I'm trying to understand the highlighted condition in the theorem above. And I'm having a difficult time understanding why it's there. The theorem is discussing law of total probability with extra conditioning. Now in regular law of total probability, all we require is that our set of $A{_i}$ must partition the space, I believe there's no requirement that: $all$ $A_i$ $>$$0$. So in this instance why must be it that be that $A_i$ $>$ $0$ for all $A_i$ in $E$?
Let's say for the sake of argument there's some $A_i$ term that's not in $E$. Given that we are conditioning on $E$, our term $P(A_i|E)$ for that $i$ will simply be zero right?
So in our summation we will simply multiply by $0$ and for that $i$ term the result will simply be zero and it won't matter?

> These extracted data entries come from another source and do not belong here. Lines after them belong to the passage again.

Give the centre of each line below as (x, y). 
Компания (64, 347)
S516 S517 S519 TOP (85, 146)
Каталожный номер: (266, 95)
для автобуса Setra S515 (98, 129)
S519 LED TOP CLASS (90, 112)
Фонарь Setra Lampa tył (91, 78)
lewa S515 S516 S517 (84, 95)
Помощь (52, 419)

And yet the condition is listed so I feel it must be there for a good reason, but I don't understand why.

The requirement that $\Pr[A_i \cap E] > 0$ is because if it is equal to zero, the event $A_i \cap E$ never occurs, hence $$\Pr[B \mid A_i, E] = \frac{\Pr[B \cap (A_i \cap E)]}{\Pr[A_i \cap E]}$$ is undefined.
That said, it is important to note that the product
$$\Pr[B \mid A_i, E] \Pr[A_i \mid E] = \frac{\Pr[B \cap (A_i \cap E)]}{\Pr[A_i \cap E]} \cdot \frac{\Pr[A_i \cap E]}{\Pr[E]} = \frac{\Pr[B \cap A_i \cap E]}{\Pr[E]}$$
is well-defined even if $\Pr[A_i] = 0$, so it is not a requirement to have a nontrivial partition of $S$ if we write
$$\Pr[B \mid E] = \frac{1}{\Pr[E]} \sum_{i=1}^n \Pr[B \cap A_i \cap E].$$
The only requirement for this formula to hold is that $\Pr[E] \ne 0$. Those terms for which $\Pr[A_i] = 0$ will simply result in those terms in the sum being ignored, as it should. So why don't we write the formula in this second form? The reason is the same reason why we write the (usual) law of total probability the way we do: because the conditional probabilities $\Pr[B \mid A_i]$ (or in this case, $\Pr[B \mid A_i, E]$) are known, for an appropriately selected partition of $S$. But doing so requires that we are not conditioning on events with zero probability.